> [Exercise brief]: What is needed is an exact transcription of every entry below, with the pictures left out.

(Excerpts from a dataset)
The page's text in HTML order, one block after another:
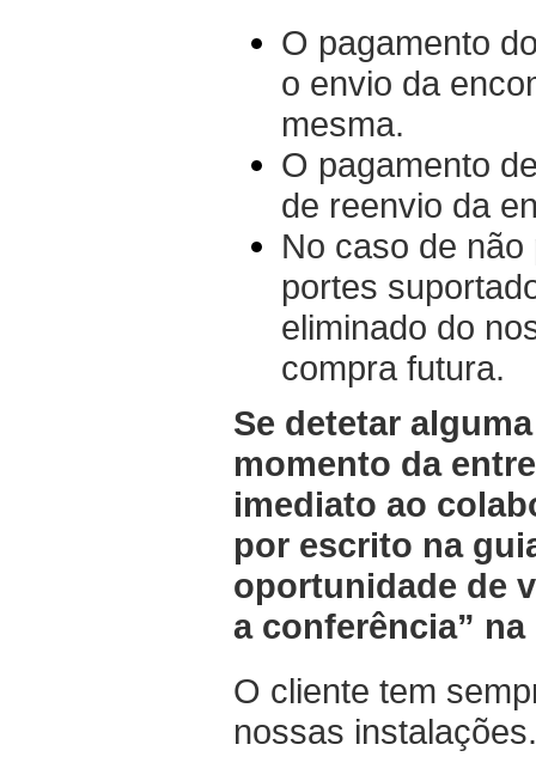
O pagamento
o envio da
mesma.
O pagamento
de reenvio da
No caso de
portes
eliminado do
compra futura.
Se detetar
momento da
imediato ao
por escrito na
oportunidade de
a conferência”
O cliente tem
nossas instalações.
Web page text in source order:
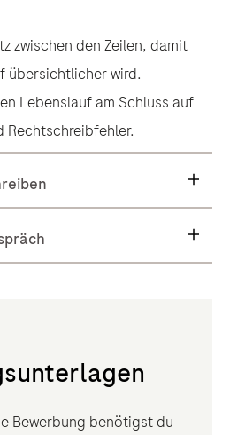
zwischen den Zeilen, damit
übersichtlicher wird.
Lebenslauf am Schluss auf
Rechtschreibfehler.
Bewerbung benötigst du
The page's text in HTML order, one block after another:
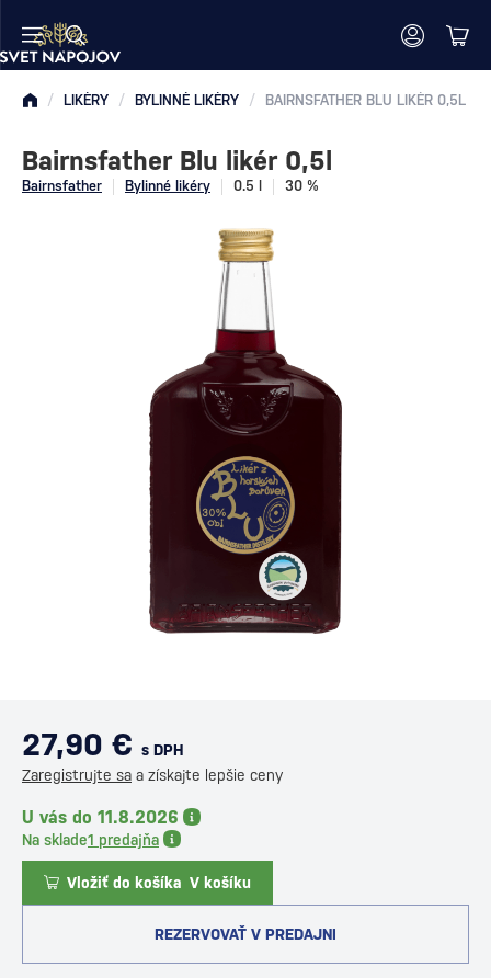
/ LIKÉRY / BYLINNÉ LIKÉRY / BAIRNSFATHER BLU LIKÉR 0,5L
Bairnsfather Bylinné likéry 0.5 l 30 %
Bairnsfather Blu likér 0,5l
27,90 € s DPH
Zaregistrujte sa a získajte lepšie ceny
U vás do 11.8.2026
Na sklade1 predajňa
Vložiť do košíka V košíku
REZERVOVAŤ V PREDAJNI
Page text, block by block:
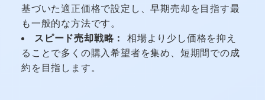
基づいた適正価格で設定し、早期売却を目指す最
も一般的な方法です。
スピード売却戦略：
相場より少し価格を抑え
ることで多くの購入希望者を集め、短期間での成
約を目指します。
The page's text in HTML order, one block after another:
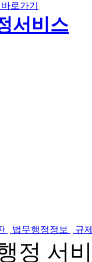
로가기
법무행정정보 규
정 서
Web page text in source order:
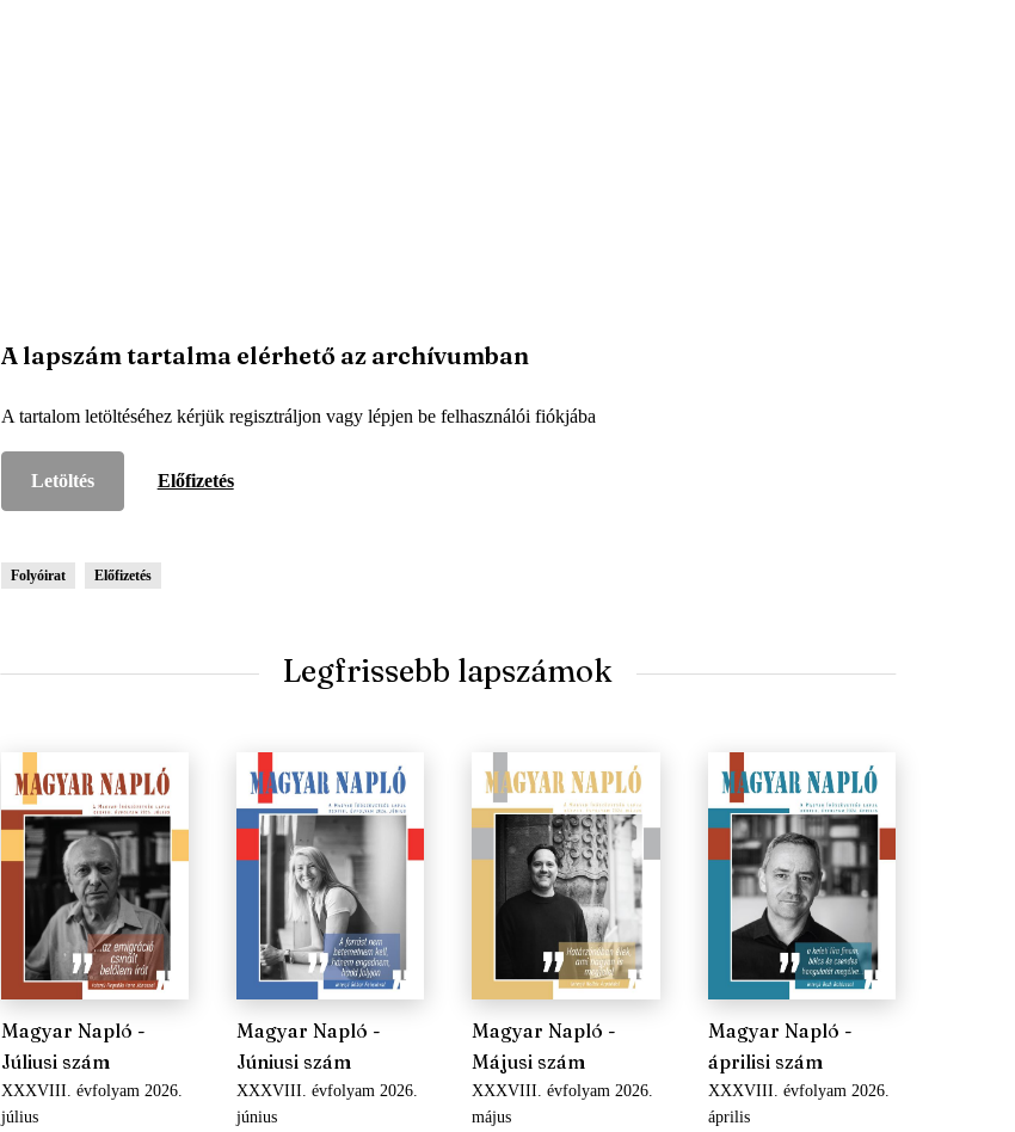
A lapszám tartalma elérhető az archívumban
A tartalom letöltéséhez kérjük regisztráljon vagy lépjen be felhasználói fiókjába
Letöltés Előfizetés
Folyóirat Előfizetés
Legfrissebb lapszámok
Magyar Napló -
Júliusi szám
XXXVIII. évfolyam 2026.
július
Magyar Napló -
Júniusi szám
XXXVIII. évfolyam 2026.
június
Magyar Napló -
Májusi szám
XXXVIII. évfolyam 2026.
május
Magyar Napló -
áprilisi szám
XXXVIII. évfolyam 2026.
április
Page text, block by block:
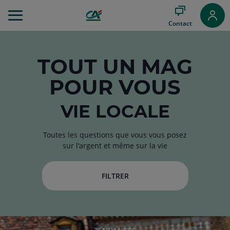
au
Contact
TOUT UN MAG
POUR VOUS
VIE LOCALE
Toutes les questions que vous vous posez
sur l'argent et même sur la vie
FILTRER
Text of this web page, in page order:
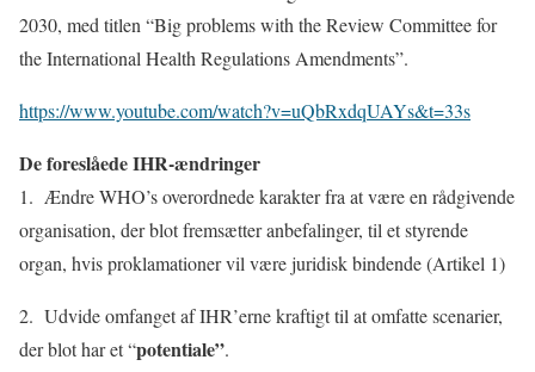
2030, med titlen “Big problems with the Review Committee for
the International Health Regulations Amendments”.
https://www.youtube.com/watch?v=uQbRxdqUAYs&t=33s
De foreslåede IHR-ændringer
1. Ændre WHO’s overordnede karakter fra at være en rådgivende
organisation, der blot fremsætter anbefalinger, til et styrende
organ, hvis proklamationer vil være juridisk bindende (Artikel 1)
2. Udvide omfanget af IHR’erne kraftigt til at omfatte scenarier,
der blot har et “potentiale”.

> [Written response]:
The page's text in HTML order, one block after another:
O pagamento
o envio da
mesma.
O pagamento
de reenvio da
No caso de
portes
eliminado do
compra futura.
Se detetar
momento da
imediato ao
por escrito na
oportunidade de
a conferência”
O cliente tem
nossas instalações.
Web page text in source order:
zwischen den Zeilen, damit
übersichtlicher wird.
Lebenslauf am Schluss auf
Rechtschreibfehler.
Bewerbung benötigst du
The page's text in HTML order, one block after another:
/ LIKÉRY / BYLINNÉ LIKÉRY / BAIRNSFATHER BLU LIKÉR 0,5L
Bairnsfather Bylinné likéry 0.5 l 30 %
Bairnsfather Blu likér 0,5l
27,90 € s DPH
Zaregistrujte sa a získajte lepšie ceny
U vás do 11.8.2026
Na sklade1 predajňa
Vložiť do košíka V košíku
REZERVOVAŤ V PREDAJNI
Page text, block by block:
基づいた適正価格で設定し、早期売却を目指す最
も一般的な方法です。
スピード売却戦略：
相場より少し価格を抑え
ることで多くの購入希望者を集め、短期間での成
約を目指します。
The page's text in HTML order, one block after another:
로가기
법무행정정보 규
정 서
Web page text in source order:
A lapszám tartalma elérhető az archívumban
A tartalom letöltéséhez kérjük regisztráljon vagy lépjen be felhasználói fiókjába
Letöltés Előfizetés
Folyóirat Előfizetés
Legfrissebb lapszámok
Magyar Napló -
Júliusi szám
XXXVIII. évfolyam 2026.
július
Magyar Napló -
Júniusi szám
XXXVIII. évfolyam 2026.
június
Magyar Napló -
Májusi szám
XXXVIII. évfolyam 2026.
május
Magyar Napló -
áprilisi szám
XXXVIII. évfolyam 2026.
április
Page text, block by block:
au
Contact
TOUT UN MAG
POUR VOUS
VIE LOCALE
Toutes les questions que vous vous posez
sur l'argent et même sur la vie
FILTRER
Text of this web page, in page order:
2030, med titlen “Big problems with the Review Committee for
the International Health Regulations Amendments”.
https://www.youtube.com/watch?v=uQbRxdqUAYs&t=33s
De foreslåede IHR-ændringer
1. Ændre WHO’s overordnede karakter fra at være en rådgivende
organisation, der blot fremsætter anbefalinger, til et styrende
organ, hvis proklamationer vil være juridisk bindende (Artikel 1)
2. Udvide omfanget af IHR’erne kraftigt til at omfatte scenarier,
der blot har et “potentiale”.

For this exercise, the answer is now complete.